Torniamo però ora a William Wordsworth (1770-1850). Egli inizia a scrivere poesia in un clima culturale in mutamento, che modifica il giudizio sui classici ma non li elimina dal canone di scuola. Virgilio risulta così una presenza costante nella vita del poeta inglese, fin dai primi componimenti di fine XVIII secolo, confluiti poi in parte nelle Lyrical Ballads, e sino ad arrivare alla traduzione dell’Eneide, iniziata nel 1823 e mai terminata. Quello che vorrei mettere in evidenza è appunto il dialogo che il poeta moderno ha continuamente intrattenuto con Virgilio e il diverso ruolo che il poeta classico ha assunto nel corso della carriera poetica di Wordsworth.
I componimenti del poeta inglese, all’apparenza semplici e spontanei, come se fossero stati scritti seguendo l’ispirazione del momento e fossero giunti quasi per caso a noi lettori – ma si tratta del gioco di un abile prestigiatore! – nascondono, e nascondono bene, l’abbondanza di studi, di letture, di riflessioni sulla poesia che sta alle loro spalle.
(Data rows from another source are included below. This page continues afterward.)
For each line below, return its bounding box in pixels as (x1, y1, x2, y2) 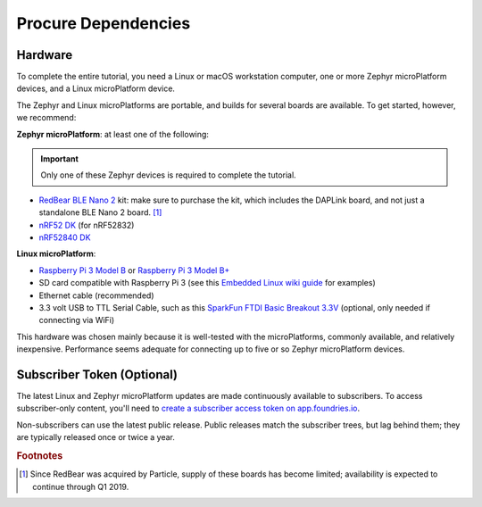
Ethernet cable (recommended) (38, 290, 155, 301)
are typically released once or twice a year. (16, 432, 176, 443)
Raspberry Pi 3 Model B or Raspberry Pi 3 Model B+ (38, 264, 230, 276)
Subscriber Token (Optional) (16, 367, 179, 382)
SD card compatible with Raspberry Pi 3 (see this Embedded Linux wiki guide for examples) (38, 278, 377, 288)
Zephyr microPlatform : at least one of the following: (16, 129, 210, 139)
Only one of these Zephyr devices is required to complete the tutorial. (40, 170, 296, 180)
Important (40, 154, 79, 164)
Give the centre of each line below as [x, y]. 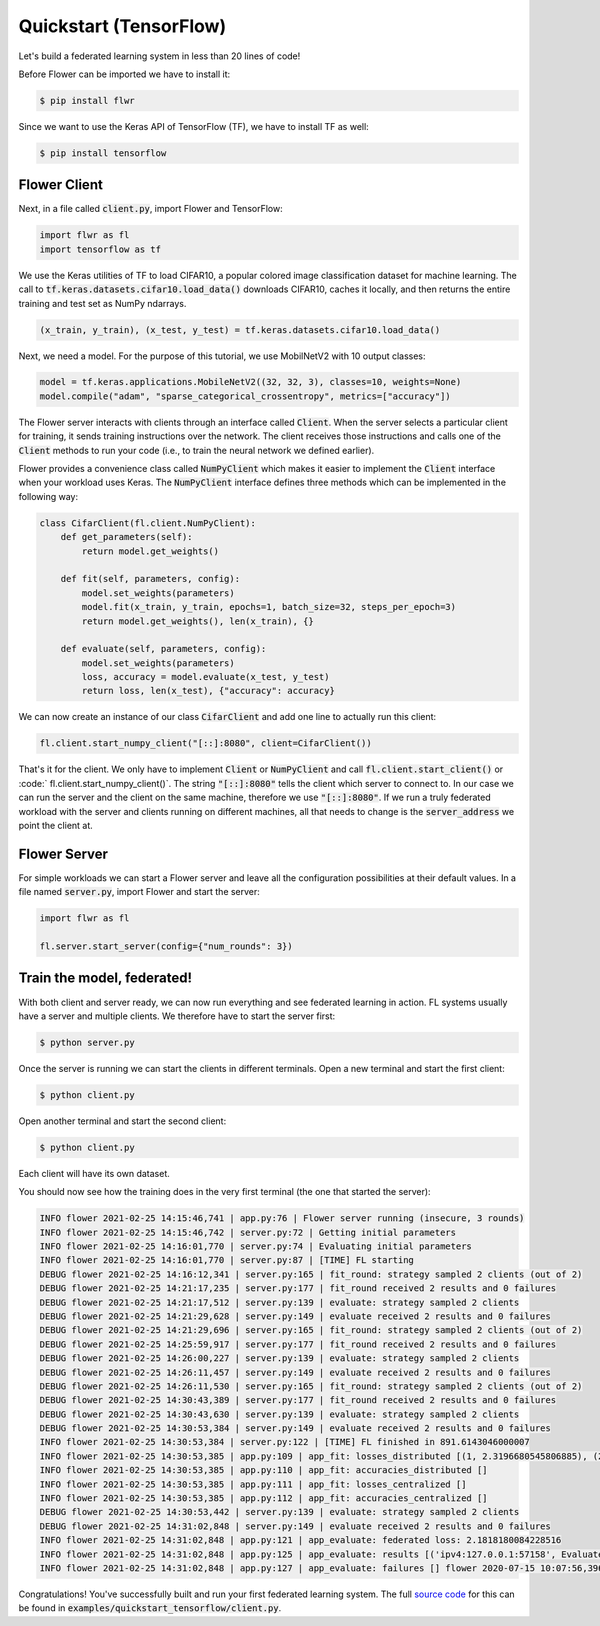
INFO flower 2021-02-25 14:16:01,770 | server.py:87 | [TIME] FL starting [227, 1260]
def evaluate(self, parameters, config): [163, 649]
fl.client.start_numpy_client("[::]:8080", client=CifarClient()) [205, 743]
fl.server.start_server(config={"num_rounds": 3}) [166, 946]
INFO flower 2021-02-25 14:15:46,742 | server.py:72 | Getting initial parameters [248, 1232]
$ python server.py [87, 1042]
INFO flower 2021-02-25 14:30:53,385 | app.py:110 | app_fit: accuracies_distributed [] [264, 1470]
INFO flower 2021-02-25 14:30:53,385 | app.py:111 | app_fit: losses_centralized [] [253, 1484]

Il componimento Lines left upon a Seat in a Yew-tree (1798), ad esempio, descrive un paesaggio che si contrappone volutamente a quello bucolico: il viandante viene esortato a fermarsi per un poco in un posto dove non vi sono fiumi scintillanti, i rami degli alberi sono secchi, non si sente il ronzio delle api, ma le onde increspate si infrangono sulla spiaggia:
What if here
No sparkling rivulet spread the verdant herb?
What if the bee love not these barren boughs?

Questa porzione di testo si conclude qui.